The Academy Award-winning Hollywood Movie “Castaway,” the story of a crash survivor who learns insights in life while trapped in an island, stars the magnificent actor Tom Hanks as Chuck, a troubleshooter in the global company FedEx and the boyfriend of Kelly, the girlfriend who would marry after hopes of finding the disappeared Chuck waned overtime. During Chuck’s isolation in the movie’s island setting, he invents a friend—the fictitious character Wilson—out of a football in order to preserve his sanity and, in the process, to have something, someone, to keep him company.
The story’s time setting is in the contemporary period, given the circumstances of the modern lifestyle—faster/more-reliable-than-snail-mail FedEx, luxurious Boeing plane rides, advanced level of transportation and telecommunications—being lived in the U.S., the origin of the protagonist before he, all in his lonesome, plunges right into an obscure yet beautiful uninhabited island somewhere in the lonely, vast Pacific, the story’s geographic setting.
The conflict, an external one, is the point wherein the protagonist is face to face in all his humanity against nature, because he does not have any control of the challenging situation of surviving a crash and being naturally forced to live unimaginably in an island widely separated from the modern life he previously leads.

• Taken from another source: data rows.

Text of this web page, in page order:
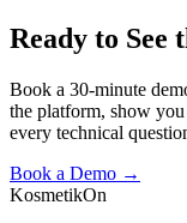
Ready to See
Book a 30-minute
the platform, show
every technical
Book a Demo →
KosmetikOn
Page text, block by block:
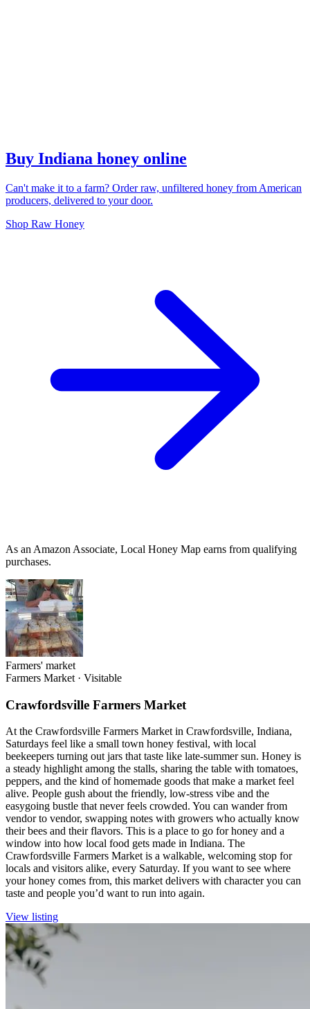
Buy Indiana honey online
Can't make it to a farm? Order raw, unfiltered honey from American
producers, delivered to your door.
Shop Raw Honey
As an Amazon Associate, Local Honey Map earns from qualifying
purchases.
Farmers' market
Farmers Market · Visitable
Crawfordsville Farmers Market
At the Crawfordsville Farmers Market in Crawfordsville, Indiana,
Saturdays feel like a small town honey festival, with local
beekeepers turning out jars that taste like late-summer sun. Honey is
a steady highlight among the stalls, sharing the table with tomatoes,
peppers, and the kind of homemade goods that make a market feel
alive. People gush about the friendly, low-stress vibe and the
easygoing bustle that never feels crowded. You can wander from
vendor to vendor, swapping notes with growers who actually know
their bees and their flavors. This is a place to go for honey and a
window into how local food gets made in Indiana. The
Crawfordsville Farmers Market is a walkable, welcoming stop for
locals and visitors alike, every Saturday. If you want to see where
your honey comes from, this market delivers with character you can
taste and people you’d want to run into again.
View listing

The protagonist is presented with the struggle of surviving to the end (meaning, eating with what the wild, vegetation, and sea can offer him, going primitive from his fashion to his sanitation, making up a company to avoid becoming crazy, etc.) or withering away as a result of his accident.
In order to survive my ordeal, I as the main character would have to accept my humanity, that is, my vulnerability in the elements of nature. I could not go on and deny my fate because that would ruin my chance to begin from scratches the way the primitive men survived in the beginning of time. The primitive ancestors lived within their means, so could I despite having been accustomed to the modernity. Only after this would I be able to move along and eat, live and survive in my new environment.
The main character learned through his experience the value of accepting one’s humanity because were he parasitically sufficient (like most modern-time people) in the lifestyle of the contemporary, he would have died a few days on the island after surviving the crash. His humanity taught him that he could survive with all available means, and that modern lifestyle has all its demons snatching people’s humane souls.
I realized that in the process of my getting too involved or being eaten wholly by the modern system, my humanity is being sacrificed. Forced into circumstances beyond my useless control, especially those within the bidding of eternal nature (which can hardly be affected whether or not I or other people live or die), I will be reduced to my basic humanity. Masked with the moral label, I realize that against nature’s power, I can only be human.